My honey, who is only slightly overweight, was looking at a BMI chart and said "man, if I ever hit 250 pounds, that's it. There will be some major changes There's no way I'll allow myself to go any higher than that." I did my best not to be hurt by that, since I'm 62 pounds over his limit.

He didn't realize that, to someone who is emotionally sensitive anyway and off her anxiety/depression medication, that what he said could be taken as "you were lazy and allowed this to happen. Your weight is beyond unacceptable." That's not what he said or
what he meant, but that's how my wacky brain wanted to take it. Thank goodness, on this occasion, logic won out over emotional irrationality.

I'm holding strong on my weight and I'm emotionally stronger than I thought I'd be in the situation with my honey. I'd say that's not a bad place to be for now.

Tuesday, May 10, 2011

1st Nutritionist Visit

Today was my first visit with the nutritionist. One would think that would be an easy visit, but, damn, it wasn't. As someone who has been overweight my whole life, my food intake is a seriously sensitive subject. I admit I got a little emotional at one point.
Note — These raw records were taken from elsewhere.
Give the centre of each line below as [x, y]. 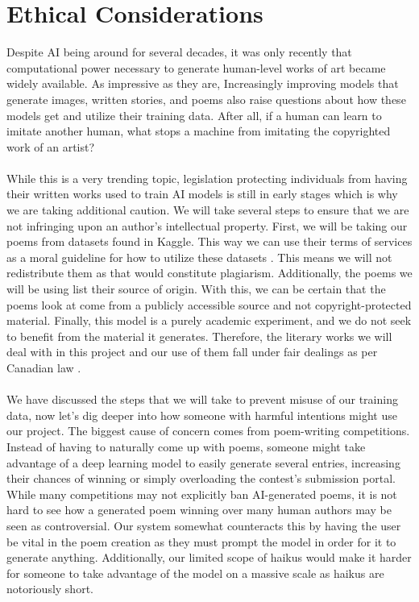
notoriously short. [50, 589]
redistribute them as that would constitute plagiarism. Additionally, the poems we [209, 273]
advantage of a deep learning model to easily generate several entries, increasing [203, 462]
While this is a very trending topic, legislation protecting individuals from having [207, 178]
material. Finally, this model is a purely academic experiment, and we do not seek [209, 320]
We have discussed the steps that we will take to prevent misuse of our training [202, 399]
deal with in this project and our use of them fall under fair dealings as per [192, 352]
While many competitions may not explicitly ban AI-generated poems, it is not [202, 494]
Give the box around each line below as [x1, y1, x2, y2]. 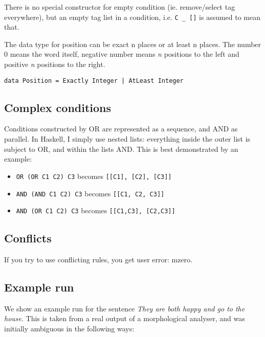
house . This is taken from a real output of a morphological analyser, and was [4, 313, 245, 324]
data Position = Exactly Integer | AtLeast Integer [4, 77, 184, 84]
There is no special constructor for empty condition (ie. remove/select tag [4, 2, 235, 12]
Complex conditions [4, 99, 112, 115]
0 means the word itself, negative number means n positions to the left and [4, 49, 239, 59]
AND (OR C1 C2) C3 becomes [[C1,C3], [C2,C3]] [16, 205, 175, 216]
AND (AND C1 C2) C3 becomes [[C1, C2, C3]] [16, 188, 165, 198]
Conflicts [4, 230, 52, 246]
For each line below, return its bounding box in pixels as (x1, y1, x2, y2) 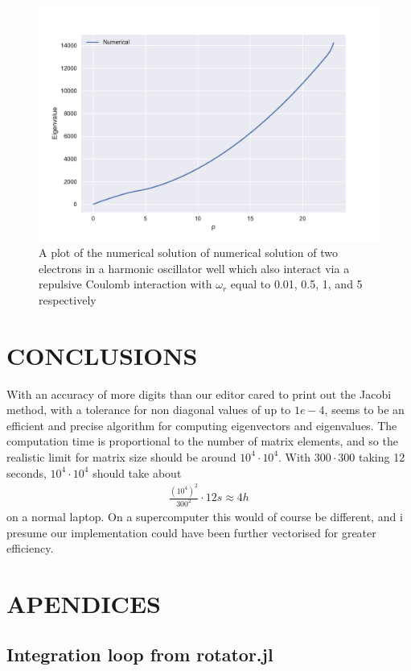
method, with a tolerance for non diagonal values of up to (6, 401, 291, 418)
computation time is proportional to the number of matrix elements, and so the (6, 433, 398, 449)
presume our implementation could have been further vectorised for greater (6, 524, 376, 541)
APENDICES (6, 586, 161, 619)
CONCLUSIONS (6, 338, 198, 371)
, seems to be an (324, 401, 405, 418)
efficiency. (6, 540, 54, 557)
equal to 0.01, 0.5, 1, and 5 (230, 275, 363, 292)
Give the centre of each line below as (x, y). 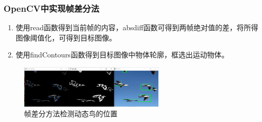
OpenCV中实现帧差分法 (52, 8)
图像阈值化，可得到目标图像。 (66, 37)
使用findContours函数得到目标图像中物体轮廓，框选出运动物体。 (122, 55)
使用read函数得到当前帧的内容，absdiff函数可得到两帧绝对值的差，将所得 (137, 27)
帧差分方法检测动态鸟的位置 (71, 114)
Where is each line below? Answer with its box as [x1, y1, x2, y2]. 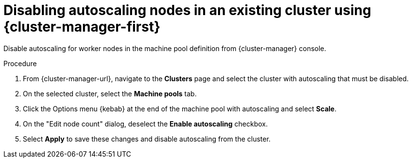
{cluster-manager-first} [3, 18, 161, 35]
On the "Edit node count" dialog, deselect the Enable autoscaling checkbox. [23, 119, 268, 128]
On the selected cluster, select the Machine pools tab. [23, 89, 197, 98]
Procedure [3, 59, 37, 68]
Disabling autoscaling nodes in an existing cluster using [3, 2, 371, 18]
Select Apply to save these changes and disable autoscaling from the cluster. [23, 134, 271, 143]
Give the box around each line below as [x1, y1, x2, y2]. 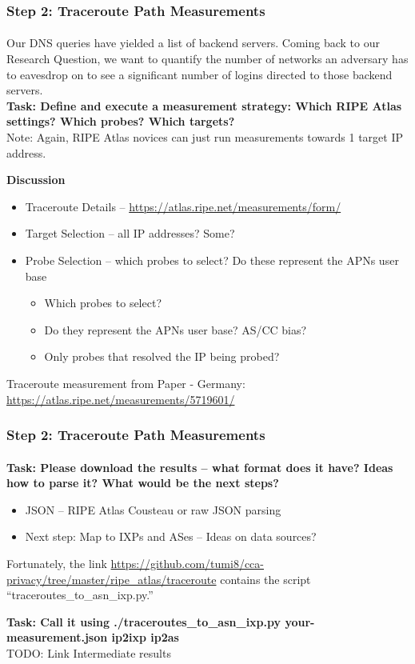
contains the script [220, 570, 311, 587]
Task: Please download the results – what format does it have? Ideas [6, 458, 393, 475]
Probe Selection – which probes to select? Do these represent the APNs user [25, 251, 399, 268]
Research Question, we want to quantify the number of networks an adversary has [6, 50, 409, 67]
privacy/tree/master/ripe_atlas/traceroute [6, 570, 217, 587]
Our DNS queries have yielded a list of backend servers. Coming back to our [6, 34, 380, 51]
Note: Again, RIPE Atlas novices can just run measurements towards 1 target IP [6, 129, 404, 145]
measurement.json [6, 629, 108, 646]
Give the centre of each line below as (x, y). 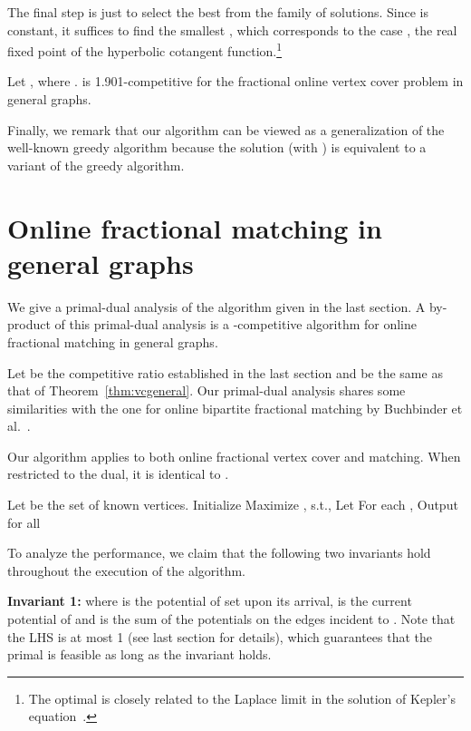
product (29, 324)
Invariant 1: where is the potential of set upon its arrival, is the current (210, 601)
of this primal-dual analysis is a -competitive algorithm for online (236, 324)
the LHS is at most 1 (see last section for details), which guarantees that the (220, 636)
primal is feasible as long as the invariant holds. (139, 654)
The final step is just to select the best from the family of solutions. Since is (218, 12)
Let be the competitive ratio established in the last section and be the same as (225, 372)
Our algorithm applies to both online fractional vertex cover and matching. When (234, 456)
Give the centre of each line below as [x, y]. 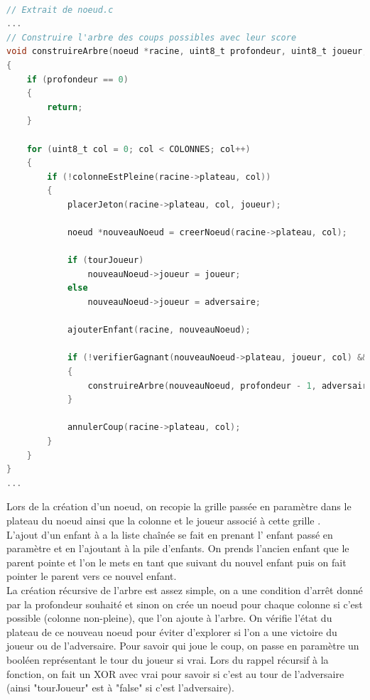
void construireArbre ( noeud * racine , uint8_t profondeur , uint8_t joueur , [187, 52]
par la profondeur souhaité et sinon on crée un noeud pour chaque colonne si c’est [185, 604]
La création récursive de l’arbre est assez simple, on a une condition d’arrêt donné [185, 589]
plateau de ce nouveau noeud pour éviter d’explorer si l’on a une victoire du [172, 631]
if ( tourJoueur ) [105, 260]
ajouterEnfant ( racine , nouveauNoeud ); [159, 330]
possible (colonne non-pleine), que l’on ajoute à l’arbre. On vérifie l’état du [169, 618]
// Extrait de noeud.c [60, 10]

Just once thought, then I bucked up and we got through it. :)

She asked me to walk her through my meals on an average day. Pfft. Like I freakin' know. If there was any sort of "average", I'd probably be able to maintain my weight and not gain so much, but it fluxuates, just like the pounds on my thighs. Automatically, I started to give her my food intake from the last day I worked, which I know is much lower than days I have off (12 hour shifts in the E.R. do not leave much time for eating).
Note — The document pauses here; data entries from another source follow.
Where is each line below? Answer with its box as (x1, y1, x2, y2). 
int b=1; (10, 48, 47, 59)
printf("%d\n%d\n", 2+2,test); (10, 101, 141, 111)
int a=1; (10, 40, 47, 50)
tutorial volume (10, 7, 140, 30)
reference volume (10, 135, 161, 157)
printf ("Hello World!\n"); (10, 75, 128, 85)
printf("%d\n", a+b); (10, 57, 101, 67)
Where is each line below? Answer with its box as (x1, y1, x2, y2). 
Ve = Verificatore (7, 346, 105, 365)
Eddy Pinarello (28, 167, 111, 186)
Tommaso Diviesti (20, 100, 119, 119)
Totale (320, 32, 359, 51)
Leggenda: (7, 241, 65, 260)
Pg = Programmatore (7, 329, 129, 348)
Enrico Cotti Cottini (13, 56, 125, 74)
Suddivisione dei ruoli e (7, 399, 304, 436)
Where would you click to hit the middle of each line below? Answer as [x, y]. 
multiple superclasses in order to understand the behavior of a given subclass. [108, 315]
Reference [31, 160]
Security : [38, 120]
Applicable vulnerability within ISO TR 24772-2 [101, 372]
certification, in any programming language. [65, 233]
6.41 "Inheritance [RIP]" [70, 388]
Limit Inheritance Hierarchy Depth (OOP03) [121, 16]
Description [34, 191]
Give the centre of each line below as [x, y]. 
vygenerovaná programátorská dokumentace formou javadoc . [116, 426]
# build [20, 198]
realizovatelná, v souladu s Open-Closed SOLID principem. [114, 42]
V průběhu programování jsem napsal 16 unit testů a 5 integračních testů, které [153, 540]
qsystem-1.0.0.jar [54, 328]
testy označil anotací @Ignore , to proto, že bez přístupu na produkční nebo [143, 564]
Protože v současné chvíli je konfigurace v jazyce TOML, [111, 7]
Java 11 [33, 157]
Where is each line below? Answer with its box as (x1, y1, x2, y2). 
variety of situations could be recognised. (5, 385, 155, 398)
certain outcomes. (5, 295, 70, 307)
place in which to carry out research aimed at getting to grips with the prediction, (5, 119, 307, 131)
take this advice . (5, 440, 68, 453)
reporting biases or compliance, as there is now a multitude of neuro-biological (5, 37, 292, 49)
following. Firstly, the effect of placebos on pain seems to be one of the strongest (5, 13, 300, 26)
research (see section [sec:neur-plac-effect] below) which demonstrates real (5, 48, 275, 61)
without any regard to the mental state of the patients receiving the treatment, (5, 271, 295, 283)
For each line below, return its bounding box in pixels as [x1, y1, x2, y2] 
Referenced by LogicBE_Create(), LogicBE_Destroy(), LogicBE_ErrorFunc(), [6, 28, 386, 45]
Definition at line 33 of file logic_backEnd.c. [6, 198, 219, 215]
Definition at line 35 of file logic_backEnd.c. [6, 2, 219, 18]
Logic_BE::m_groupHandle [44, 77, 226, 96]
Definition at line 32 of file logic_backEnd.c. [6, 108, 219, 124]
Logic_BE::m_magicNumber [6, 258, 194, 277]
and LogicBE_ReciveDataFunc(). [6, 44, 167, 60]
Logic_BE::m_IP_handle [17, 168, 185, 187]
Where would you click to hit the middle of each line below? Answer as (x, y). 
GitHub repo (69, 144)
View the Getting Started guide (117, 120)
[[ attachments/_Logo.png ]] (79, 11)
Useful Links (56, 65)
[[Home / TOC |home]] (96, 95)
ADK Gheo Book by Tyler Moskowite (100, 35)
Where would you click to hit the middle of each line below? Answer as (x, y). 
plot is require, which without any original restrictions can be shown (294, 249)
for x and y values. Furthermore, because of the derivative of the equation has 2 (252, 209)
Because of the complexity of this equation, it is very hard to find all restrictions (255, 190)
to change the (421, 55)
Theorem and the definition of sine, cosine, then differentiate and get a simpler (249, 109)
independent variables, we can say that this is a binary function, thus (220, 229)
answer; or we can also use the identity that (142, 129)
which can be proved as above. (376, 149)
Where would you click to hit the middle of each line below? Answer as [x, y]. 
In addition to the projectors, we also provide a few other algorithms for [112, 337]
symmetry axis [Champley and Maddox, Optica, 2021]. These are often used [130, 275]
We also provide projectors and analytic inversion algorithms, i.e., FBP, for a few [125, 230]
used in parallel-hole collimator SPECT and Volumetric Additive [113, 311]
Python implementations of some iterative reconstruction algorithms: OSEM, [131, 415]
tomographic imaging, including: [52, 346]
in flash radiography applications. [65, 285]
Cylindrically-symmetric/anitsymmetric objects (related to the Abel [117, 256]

She was pretty happy to hear I was already keeping a food journal. She was planning on having me keep one, but she said to just continue with MFP and print them off for the next time I see her. That'll give me two to three weeks of days to bring in.

Next up, the psychologist! I'm seeing a psychologist after being off my crazy meds for several weeks. That ought to be fun (not even a little).

The psychologist will have me walk through my reasons for wanting the WL surgery, my known eating triggers, mental health history, and then set me up with the group therapy program that I have to complete. That whole visit will be one big emotional suck-fest, I figure, but, it has to be done and I will make it through.